It doesn't actually allow for a whole lot of growth when you refuse to entertain the idea that you should be doing something differently. Some people would rather find a new job rather than fix the problems they are having with their old jobs. Risk taking wasn't an option. If success wasn't guaranteed, they wouldn't try it.
At the other side of the academic world is David Levin, who is the head of KIPP, a network of charter schools, whose student's families don't earn even the $38,500 a year that Randolph's students pay in tuition. They focus on inner city, low income kids and have a stated goal of having 75% of their students achieve a 4 year degree. (They are currently at 33%, which is considerably higher than the 8 percent average for kids from low income families.) They haven't reached the stated goal, so Levin is open to the idea that he needs to do things different--accept that in some areas he's failed. Tough reports:
As Levin watched the progress of those KIPP alumni, he noticed something curious: the students who persisted in college were not necessarily the ones who had excelled academically at KIPP; they were the ones with exceptional character strengths, like optimism and persistence and social intelligence. They were the ones who were able to recover from a bad grade and resolve to do better next time; to bounce back from a fight with their parents; to resist the urge to go out to the movies and stay home and study instead; to persuade professors to give them extra help after class. Those skills weren't enough on their own to earn students a B.A., Levin knew. But for young people without the benefit of a lot of family resources, without the kind of safety net that their wealthier peers enjoyed, they seemed an indispensable part of making it to graduation day.

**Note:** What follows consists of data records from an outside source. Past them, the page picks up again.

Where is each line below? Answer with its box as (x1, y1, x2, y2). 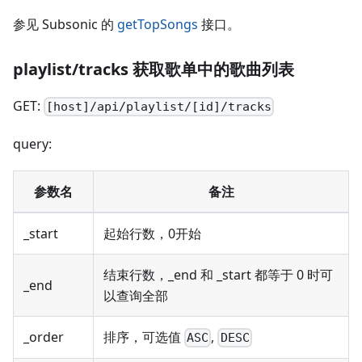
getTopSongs (117, 15, 198, 33)
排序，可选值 (103, 327, 184, 346)
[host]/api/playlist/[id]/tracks (46, 99, 272, 114)
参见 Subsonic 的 (13, 15, 117, 33)
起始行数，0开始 (103, 224, 201, 242)
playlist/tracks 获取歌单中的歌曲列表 (13, 57, 294, 80)
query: (13, 134, 52, 153)
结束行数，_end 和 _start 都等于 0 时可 (103, 265, 333, 284)
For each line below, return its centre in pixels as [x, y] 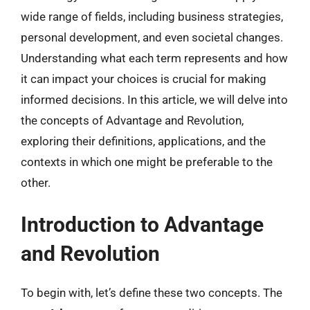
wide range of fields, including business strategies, [152, 16]
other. [36, 182]
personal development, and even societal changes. [152, 37]
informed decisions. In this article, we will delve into [154, 99]
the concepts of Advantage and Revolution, [132, 120]
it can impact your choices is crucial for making [144, 79]
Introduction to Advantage [142, 225]
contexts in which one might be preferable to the [147, 162]
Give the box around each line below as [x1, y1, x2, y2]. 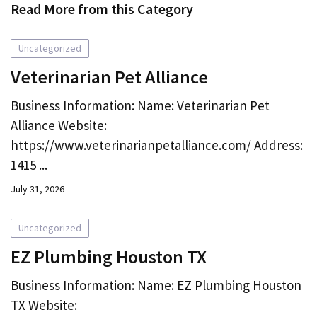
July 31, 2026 [11, 182, 64, 195]
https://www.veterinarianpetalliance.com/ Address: [11, 136, 303, 154]
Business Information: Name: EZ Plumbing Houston [11, 276, 301, 294]
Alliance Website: [11, 116, 107, 134]
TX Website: [11, 296, 77, 313]
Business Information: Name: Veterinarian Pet [11, 96, 270, 114]
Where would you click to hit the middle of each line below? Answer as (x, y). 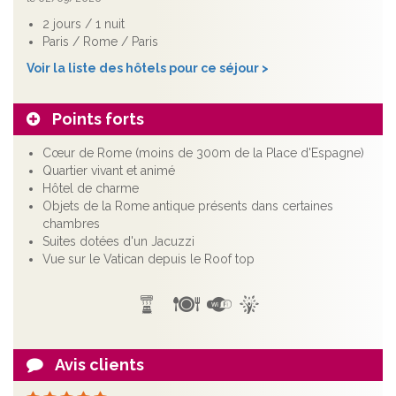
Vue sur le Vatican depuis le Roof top (148, 259)
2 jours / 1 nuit (84, 24)
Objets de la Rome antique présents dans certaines (188, 206)
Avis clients (98, 365)
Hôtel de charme (91, 189)
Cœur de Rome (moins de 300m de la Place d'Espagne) (203, 153)
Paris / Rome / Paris (100, 42)
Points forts (96, 119)
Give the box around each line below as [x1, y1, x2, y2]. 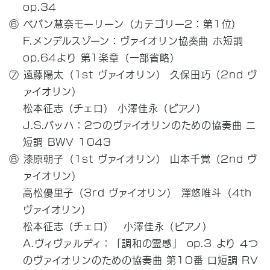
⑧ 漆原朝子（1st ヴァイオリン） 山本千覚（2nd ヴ [9, 150, 258, 166]
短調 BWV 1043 [23, 133, 111, 149]
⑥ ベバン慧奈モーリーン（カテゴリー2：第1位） [9, 15, 242, 31]
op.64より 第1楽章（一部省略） [23, 49, 180, 64]
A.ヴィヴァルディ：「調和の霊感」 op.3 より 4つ [23, 234, 259, 250]
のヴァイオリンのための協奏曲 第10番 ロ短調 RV [23, 251, 259, 267]
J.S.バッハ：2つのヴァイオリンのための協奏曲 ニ [23, 116, 256, 132]
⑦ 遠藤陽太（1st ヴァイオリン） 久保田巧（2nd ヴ [9, 66, 258, 81]
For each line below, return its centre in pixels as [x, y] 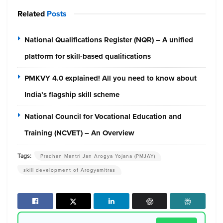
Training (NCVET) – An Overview [79, 133]
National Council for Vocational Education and [103, 117]
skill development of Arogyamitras [69, 170]
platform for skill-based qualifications [88, 56]
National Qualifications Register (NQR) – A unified [109, 40]
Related [31, 14]
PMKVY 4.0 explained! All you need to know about [111, 78]
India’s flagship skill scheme [72, 95]

The ability to bounce back from failure is a key point. But, what if you've never failed? What if your parents fix every problem you ever have? What if you never gain this valuable skills? Then you're far less likely to have true success. If you've never had to try again and again, are you going to assume that the problem is unsolvable if you fail the first time?
Lots of people live charmed lives as long as their parents are pulling the strings or they put themselves in places where success is almost guaranteed. Except that anyone in the working world today knows that failure is not only a possibility it's a high probability. Businesses fail. Entire divisions get laid off, regardless of how brilliant any individual employee was. Sometimes it's just a matter of trying to figure out what the problem in the darn code is. If you're a one try and you're finished type of person, it doesn't matter how smart you are, you won't succeed.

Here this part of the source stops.